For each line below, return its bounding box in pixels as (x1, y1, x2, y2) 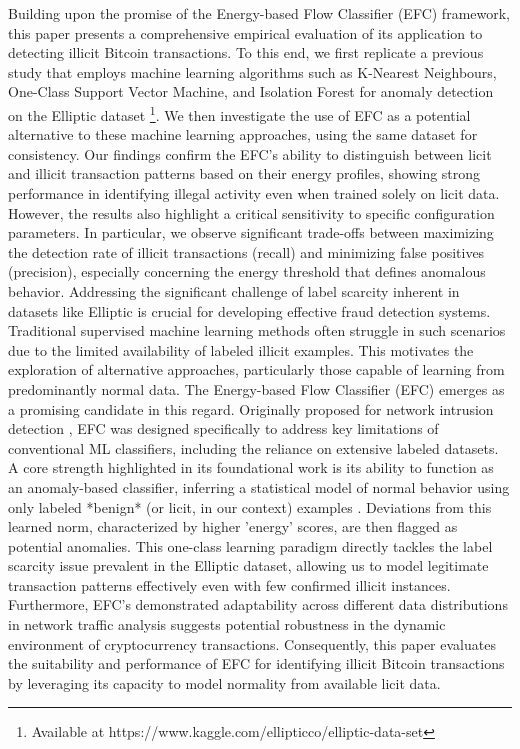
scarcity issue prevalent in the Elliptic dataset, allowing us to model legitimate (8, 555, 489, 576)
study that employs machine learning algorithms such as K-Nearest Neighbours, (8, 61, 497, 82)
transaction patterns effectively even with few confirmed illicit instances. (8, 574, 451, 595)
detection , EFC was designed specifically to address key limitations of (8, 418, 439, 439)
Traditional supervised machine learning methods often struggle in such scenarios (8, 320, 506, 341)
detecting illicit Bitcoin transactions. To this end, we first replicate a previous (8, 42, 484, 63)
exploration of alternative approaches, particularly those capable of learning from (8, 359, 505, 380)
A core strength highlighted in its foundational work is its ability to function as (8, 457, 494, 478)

• • • •

Action item: Output the whole listing exactly. Pictures stay out.

Task result:
For each line below, return its bounding box in pixels as (x1, y1, x2, y2) 
scarcity issue prevalent in the Elliptic dataset, allowing us to model legitimate (8, 555, 489, 576)
study that employs machine learning algorithms such as K-Nearest Neighbours, (8, 61, 497, 82)
transaction patterns effectively even with few confirmed illicit instances. (8, 574, 451, 595)
detection , EFC was designed specifically to address key limitations of (8, 418, 439, 439)
Traditional supervised machine learning methods often struggle in such scenarios (8, 320, 506, 341)
detecting illicit Bitcoin transactions. To this end, we first replicate a previous (8, 42, 484, 63)
exploration of alternative approaches, particularly those capable of learning from (8, 359, 505, 380)
A core strength highlighted in its foundational work is its ability to function as (8, 457, 494, 478)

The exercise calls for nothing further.